## What is required
Except for the pictures, retype the records that follow exactly.

## Records for the exercise
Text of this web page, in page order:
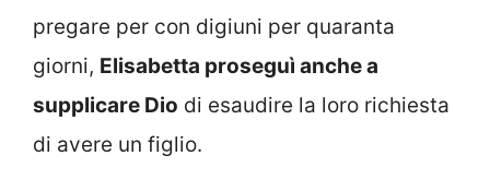
pregare per con digiuni per quaranta
giorni, Elisabetta proseguì anche a
supplicare Dio di esaudire la loro richiesta
di avere un figlio.
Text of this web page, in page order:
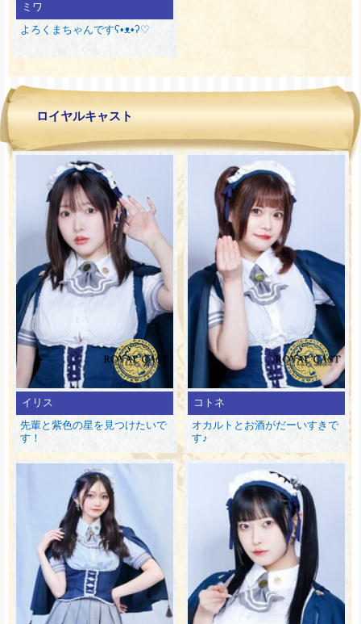
ミワ
よろくまちゃんですʕ•ᴥ•ʔ♡
ロイヤルキャスト
イリス
先輩と紫色の星を見つけたいで
す！
コトネ
オカルトとお酒がだーいすきで
す♪
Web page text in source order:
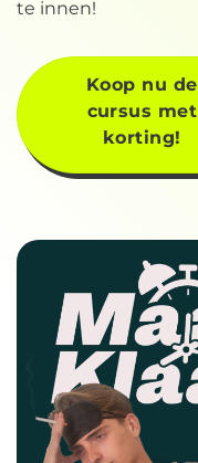
te innen!
Koop nu de
cursus met
korting!
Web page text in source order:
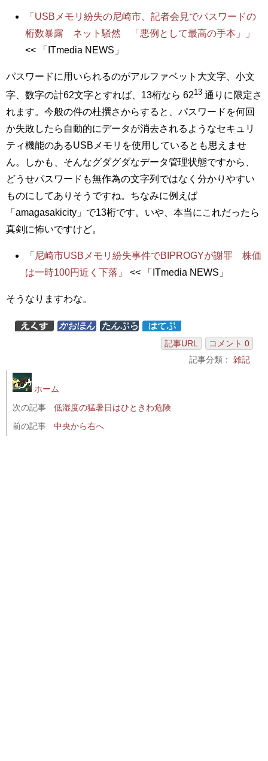
「USBメモリ紛失の尼崎市、記者会見でパスワードの
桁数暴露 ネット騒然 「悪例として最高の手本」」
<< 「ITmedia NEWS」
パスワードに用いられるのがアルファベット大文字、小文
字、数字の計62文字とすれば、13桁なら 6213 通りに限定さ
れます。今般の件の杜撰さからすると、パスワードを何回
か失敗したら自動的にデータが消去されるようなセキュリ
ティ機能のあるUSBメモリを使用しているとも思えませ
ん。しかも、そんなグダグダなデータ管理状態ですから、
どうせパスワードも無作為の文字列ではなく分かりやすい
ものにしてありそうですね。ちなみに例えば
「amagasakicity」で13桁です。いや、本当にこれだったら
真剣に怖いですけど。
「尼崎市USBメモリ紛失事件でBIPROGYが謝罪 株価
は一時100円近く下落」
<< 「ITmedia NEWS」
そうなりますわな。
記事URL
コメント 0
記事分類： 雑記
ホーム
次の記事
低湿度の猛暑日はひときわ危険
前の記事
中央から右へ
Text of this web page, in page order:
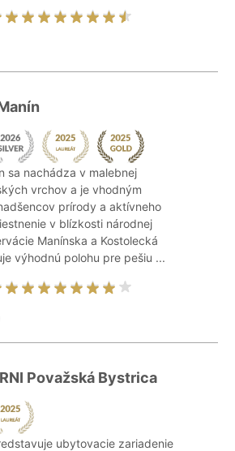
sa nachádza v malebnej
vrchov a je vhodným
prírody a aktívneho
v blízkosti národnej
Manínska a Kostolecká
výhodnú polohu pre pešiu ...
Považská Bystrica
ubytovacie zariadenie
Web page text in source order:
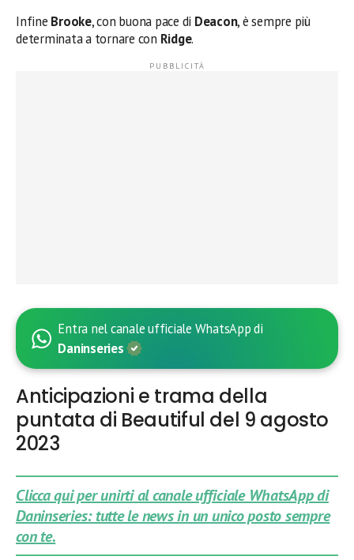
Infine Brooke, con buona pace di Deacon, è sempre più
determinata a tornare con Ridge.
Entra nel canale ufficiale WhatsApp di
Daninseries
Anticipazioni e trama della
puntata di Beautiful del 9 agosto
2023
Clicca qui per unirti al canale ufficiale WhatsApp di
Daninseries: tutte le news in un unico posto sempre
con te.
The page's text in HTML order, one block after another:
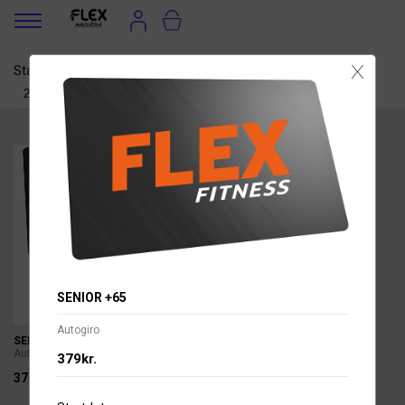
Startdatum
SENIOR +65
Autogiro
379kr.
X
SENIOR +65
Autogiro
379kr.
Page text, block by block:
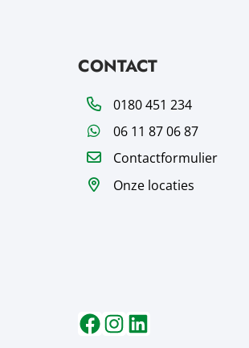
CONTACT
Telefoon0180 451 234
WhatsApp06 11 87 06 87
Contactformulier
Onze locaties
Volg ons op
Facebook
Volg ons op
Instagram
Volg ons op
LinkedIn
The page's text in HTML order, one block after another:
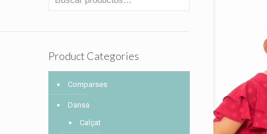
Product Categories
Comparses
Dansa
Calçat
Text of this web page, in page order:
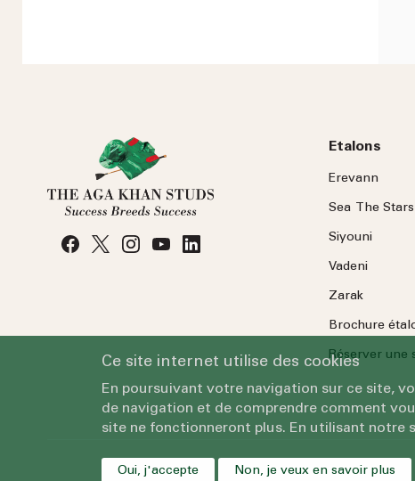
Etalons
Erevann
Sea TheStars
Siyouni
Vadeni
Zarak
Brochure
Réserver une
Ce site internet utilise des cookies
En poursuivant votre navigation sur ce site,
de navigation et de comprendre comment
site ne fonctionneront plus. En utilisant notre
Oui, j'accepte Non, je veux en savoir plus
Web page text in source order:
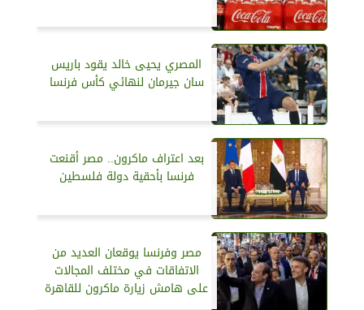
المصري يحيى خالد يقود باريس
سان جيرمان لنهائي كأس فرنسا
بعد اعتراف ماكرون.. مصر أقنعت
فرنسا بأحقية دولة فلسطين
مصر وفرنسا يوقعان العديد من
الاتفاقات في مختلف المجالات
على هامش زيارة ماكرون للقاهرة
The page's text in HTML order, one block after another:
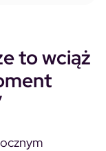
to wciąż
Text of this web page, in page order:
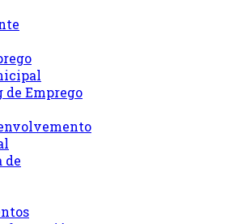
de Emprego
de
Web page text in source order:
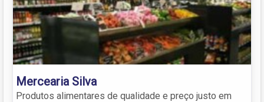
Mercearia Silva
Produtos alimentares de qualidade e preço justo em
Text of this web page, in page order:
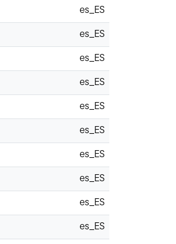
es_ES
es_ES
es_ES
es_ES
es_ES
es_ES
es_ES
es_ES
es_ES
es_ES
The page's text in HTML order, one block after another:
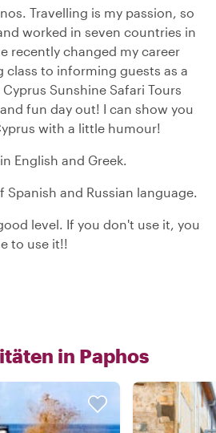
Travelling is my passion, so
worked in seven countries in
recently changed my career
class to informing guests as a
Sunshine Safari Tours
fun day out! I can show you
with a little humour!
English and Greek.
Spanish and Russian language.
level. If you don't use it, you
to use it!!
in Paphos
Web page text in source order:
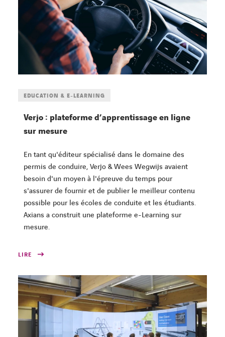
EDUCATION & E-LEARNING
Verjo : plateforme d’apprentissage en ligne
sur mesure
En tant qu'éditeur spécialisé dans le domaine des
permis de conduire, Verjo & Wees Wegwijs avaient
besoin d'un moyen à l'épreuve du temps pour
s'assurer de fournir et de publier le meilleur contenu
possible pour les écoles de conduite et les étudiants.
Axians a construit une plateforme e-Learning sur
mesure.
LIRE
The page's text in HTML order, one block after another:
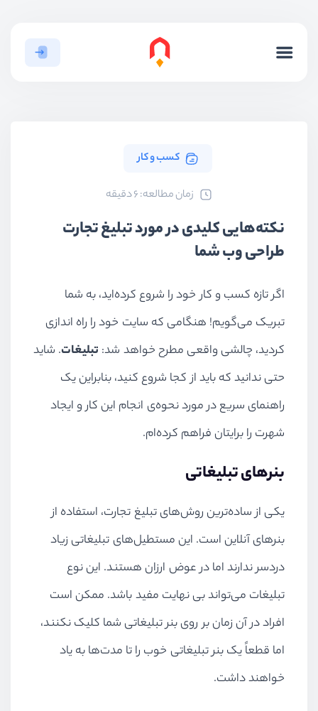
کسب و کار
ﺯﻣﺎﻥ ﻣﻄﺎﻟﻌﻪ: 6 دقیقه
نکته‌هایی کلیدی در مورد تبلیغ تجارت
طراحی وب شما
اگر تازه کسب و کار خود را شروع کرده‌اید، به شما
تبریک می‌گویم! هنگامی که سایت خود را راه اندازی
کردید، چالشی واقعی مطرح خواهد شد: تبلیغات. شاید
حتی ندانید که باید از کجا شروع کنید، بنابراین یک
راهنمای سریع در مورد نحوه‌ی انجام این کار و ایجاد
شهرت را برایتان فراهم کرده‌ام.
بنرهای تبلیغاتی
یکی از ساده‌ترین روش‌های تبلیغ تجارت، استفاده از
بنرهای آنلاین است. این مستطیل‌های تبلیغاتی زیاد
دردسر ندارند اما در عوض ارزان هستند. این نوع
تبلیغات می‌تواند بی نهایت مفید باشد. ممکن است
افراد در آن زمان بر روی بنر تبلیغاتی شما کلیک نکنند،
اما قطعاً یک بنر تبلیغاتی خوب را تا مدت‌ها به یاد
خواهند داشت.
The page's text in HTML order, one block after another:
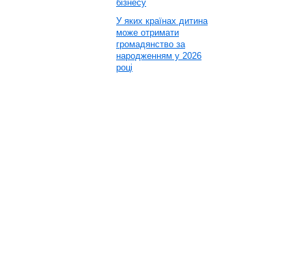
бізнесу
У яких країнах дитина
може отримати
громадянство за
народженням у 2026
році
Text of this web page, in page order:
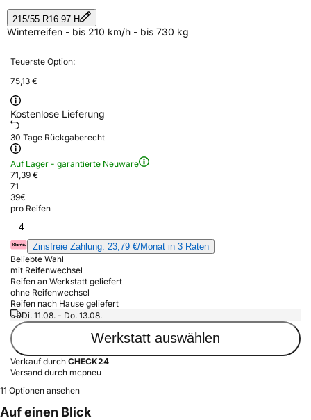
215/55 R16 97 H
Winterreifen - bis 210 km/h - bis 730 kg
Teuerste Option:
75,13 €
Kostenlose Lieferung
30 Tage Rückgaberecht
Auf Lager - garantierte Neuware
71,39 €
71
39€
pro Reifen
4
Zinsfreie Zahlung: 23,79 €/Monat in 3 Raten
Beliebte Wahl
mit Reifenwechsel
Reifen an Werkstatt geliefert
ohne Reifenwechsel
Reifen nach Hause geliefert
Di. 11.08. - Do. 13.08.
Werkstatt auswählen
Verkauf durch CHECK24
Versand durch mcpneu
11 Optionen ansehen
Auf einen Blick
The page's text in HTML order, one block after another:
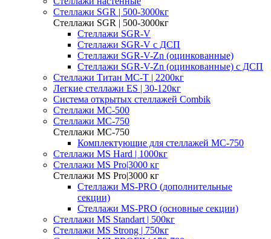
Cтеллажи SGR | 500-3000кг
Cтеллажи SGR | 500-3000кг
Стеллажи SGR-V
Стеллажи SGR-V с ДСП
Стеллажи SGR-V-Zn (оцинкованные)
Стеллажи SGR-V-Zn (оцинкованные) с ДСП
Cтеллажи Титан МС-Т | 2200кг
Легкие стеллажи ES | 30-120кг
Система открытых стеллажей Combik
Стеллажи MC-500
Стеллажи MC-750
Стеллажи MC-750
Комплектующие для стеллажей МС-750
Стеллажи MS Hard | 1000кг
Стеллажи MS Pro|3000 кг
Стеллажи MS Pro|3000 кг
Стеллажи MS-PRO (дополнительные
секции)
Стеллажи MS-PRO (основные секции)
Стеллажи MS Standart | 500кг
Стеллажи MS Strong | 750кг
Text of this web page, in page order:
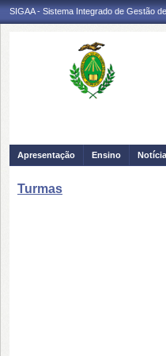
SIGAA - Sistema Integrado de Gestão
Apresentação Ensino
Turmas
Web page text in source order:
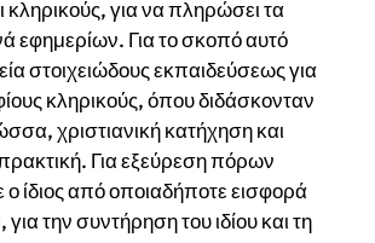
κληρικούς, για να πληρώσει τα
εφημερίων. Για το σκοπό αυτό
στοιχειώδους εκπαιδεύσεως για
κληρικούς, όπου διδάσκονταν
χριστιανική κατήχηση και
Για εξεύρεση πόρων
ίδιος από οποιαδήποτε εισφορά
την συντήρηση του ιδίου και τη
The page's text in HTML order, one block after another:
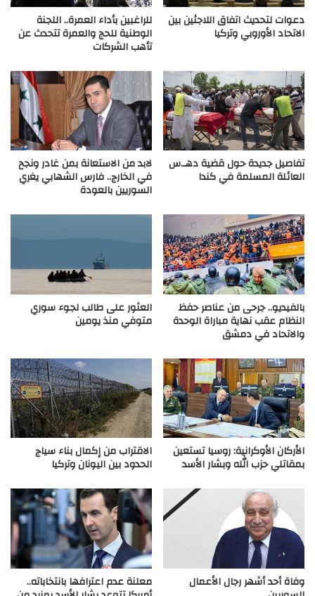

## Solution to the problem
Text of this web page, in page order:
pregare per con digiuni per quaranta
giorni, Elisabetta proseguì anche a
supplicare Dio di esaudire la loro richiesta
di avere un figlio.
Text of this web page, in page order:
ミワ
よろくまちゃんですʕ•ᴥ•ʔ♡
ロイヤルキャスト
イリス
先輩と紫色の星を見つけたいで
す！
コトネ
オカルトとお酒がだーいすきで
す♪
Web page text in source order:
te innen!
Koop nu de
cursus met
korting!
Web page text in source order:
「USBメモリ紛失の尼崎市、記者会見でパスワードの
桁数暴露 ネット騒然 「悪例として最高の手本」」
<< 「ITmedia NEWS」
パスワードに用いられるのがアルファベット大文字、小文
字、数字の計62文字とすれば、13桁なら 6213 通りに限定さ
れます。今般の件の杜撰さからすると、パスワードを何回
か失敗したら自動的にデータが消去されるようなセキュリ
ティ機能のあるUSBメモリを使用しているとも思えませ
ん。しかも、そんなグダグダなデータ管理状態ですから、
どうせパスワードも無作為の文字列ではなく分かりやすい
ものにしてありそうですね。ちなみに例えば
「amagasakicity」で13桁です。いや、本当にこれだったら
真剣に怖いですけど。
「尼崎市USBメモリ紛失事件でBIPROGYが謝罪 株価
は一時100円近く下落」
<< 「ITmedia NEWS」
そうなりますわな。
記事URL
コメント 0
記事分類： 雑記
ホーム
次の記事
低湿度の猛暑日はひときわ危険
前の記事
中央から右へ
Text of this web page, in page order:
sa nachádza v malebnej
vrchov a je vhodným
prírody a aktívneho
v blízkosti národnej
Manínska a Kostolecká
výhodnú polohu pre pešiu ...
Považská Bystrica
ubytovacie zariadenie
Web page text in source order:
Infine Brooke, con buona pace di Deacon, è sempre più
determinata a tornare con Ridge.
Entra nel canale ufficiale WhatsApp di
Daninseries
Anticipazioni e trama della
puntata di Beautiful del 9 agosto
2023
Clicca qui per unirti al canale ufficiale WhatsApp di
Daninseries: tutte le news in un unico posto sempre
con te.
The page's text in HTML order, one block after another:
Startdatum
SENIOR +65
Autogiro
379kr.
X
SENIOR +65
Autogiro
379kr.
Page text, block by block:
CONTACT
Telefoon0180 451 234
WhatsApp06 11 87 06 87
Contactformulier
Onze locaties
Volg ons op
Facebook
Volg ons op
Instagram
Volg ons op
LinkedIn
The page's text in HTML order, one block after another:
Product Categories
Comparses
Dansa
Calçat
Text of this web page, in page order:
Etalons
Erevann
Sea TheStars
Siyouni
Vadeni
Zarak
Brochure
Réserver une
Ce site internet utilise des cookies
En poursuivant votre navigation sur ce site,
de navigation et de comprendre comment
site ne fonctionneront plus. En utilisant notre
Oui, j'accepte Non, je veux en savoir plus
Web page text in source order:
المصري يحيى خالد يقود باريس
سان جيرمان لنهائي كأس فرنسا
بعد اعتراف ماكرون.. مصر أقنعت
فرنسا بأحقية دولة فلسطين
مصر وفرنسا يوقعان العديد من
الاتفاقات في مختلف المجالات
على هامش زيارة ماكرون للقاهرة
The page's text in HTML order, one block after another:
to wciąż
Text of this web page, in page order:
de Emprego
de
Web page text in source order:
Mercearia Silva
Produtos alimentares de qualidade e preço justo em
Text of this web page, in page order:
es_ES
es_ES
es_ES
es_ES
es_ES
es_ES
es_ES
es_ES
es_ES
es_ES
The page's text in HTML order, one block after another:
Travelling is my passion, so
worked in seven countries in
recently changed my career
class to informing guests as a
Sunshine Safari Tours
fun day out! I can show you
with a little humour!
English and Greek.
Spanish and Russian language.
level. If you don't use it, you
to use it!!
in Paphos
Web page text in source order:
EDUCATION & E-LEARNING
Verjo : plateforme d’apprentissage en ligne
sur mesure
En tant qu'éditeur spécialisé dans le domaine des
permis de conduire, Verjo & Wees Wegwijs avaient
besoin d'un moyen à l'épreuve du temps pour
s'assurer de fournir et de publier le meilleur contenu
possible pour les écoles de conduite et les étudiants.
Axians a construit une plateforme e-Learning sur
mesure.
LIRE
The page's text in HTML order, one block after another:
کسب و کار
ﺯﻣﺎﻥ ﻣﻄﺎﻟﻌﻪ: 6 دقیقه
نکته‌هایی کلیدی در مورد تبلیغ تجارت
طراحی وب شما
اگر تازه کسب و کار خود را شروع کرده‌اید، به شما
تبریک می‌گویم! هنگامی که سایت خود را راه اندازی
کردید، چالشی واقعی مطرح خواهد شد: تبلیغات. شاید
حتی ندانید که باید از کجا شروع کنید، بنابراین یک
راهنمای سریع در مورد نحوه‌ی انجام این کار و ایجاد
شهرت را برایتان فراهم کرده‌ام.
بنرهای تبلیغاتی
یکی از ساده‌ترین روش‌های تبلیغ تجارت، استفاده از
بنرهای آنلاین است. این مستطیل‌های تبلیغاتی زیاد
دردسر ندارند اما در عوض ارزان هستند. این نوع
تبلیغات می‌تواند بی نهایت مفید باشد. ممکن است
افراد در آن زمان بر روی بنر تبلیغاتی شما کلیک نکنند،
اما قطعاً یک بنر تبلیغاتی خوب را تا مدت‌ها به یاد
خواهند داشت.
The page's text in HTML order, one block after another:
бізнесу
У яких країнах дитина
може отримати
громадянство за
народженням у 2026
році
Text of this web page, in page order:
215/55 R16 97 H
Winterreifen - bis 210 km/h - bis 730 kg
Teuerste Option:
75,13 €
Kostenlose Lieferung
30 Tage Rückgaberecht
Auf Lager - garantierte Neuware
71,39 €
71
39€
pro Reifen
4
Zinsfreie Zahlung: 23,79 €/Monat in 3 Raten
Beliebte Wahl
mit Reifenwechsel
Reifen an Werkstatt geliefert
ohne Reifenwechsel
Reifen nach Hause geliefert
Di. 11.08. - Do. 13.08.
Werkstatt auswählen
Verkauf durch CHECK24
Versand durch mcpneu
11 Optionen ansehen
Auf einen Blick
The page's text in HTML order, one block after another:
Cтеллажи SGR | 500-3000кг
Cтеллажи SGR | 500-3000кг
Стеллажи SGR-V
Стеллажи SGR-V с ДСП
Стеллажи SGR-V-Zn (оцинкованные)
Стеллажи SGR-V-Zn (оцинкованные) с ДСП
Cтеллажи Титан МС-Т | 2200кг
Легкие стеллажи ES | 30-120кг
Система открытых стеллажей Combik
Стеллажи MC-500
Стеллажи MC-750
Стеллажи MC-750
Комплектующие для стеллажей МС-750
Стеллажи MS Hard | 1000кг
Стеллажи MS Pro|3000 кг
Стеллажи MS Pro|3000 кг
Стеллажи MS-PRO (дополнительные
секции)
Стеллажи MS-PRO (основные секции)
Стеллажи MS Standart | 500кг
Стеллажи MS Strong | 750кг
Text of this web page, in page order:
SIGAA - Sistema Integrado de Gestão
Apresentação Ensino
Turmas
Web page text in source order:
κληρικούς, για να πληρώσει τα
εφημερίων. Για το σκοπό αυτό
στοιχειώδους εκπαιδεύσεως για
κληρικούς, όπου διδάσκονταν
χριστιανική κατήχηση και
Για εξεύρεση πόρων
ίδιος από οποιαδήποτε εισφορά
την συντήρηση του ιδίου και τη
The page's text in HTML order, one block after another:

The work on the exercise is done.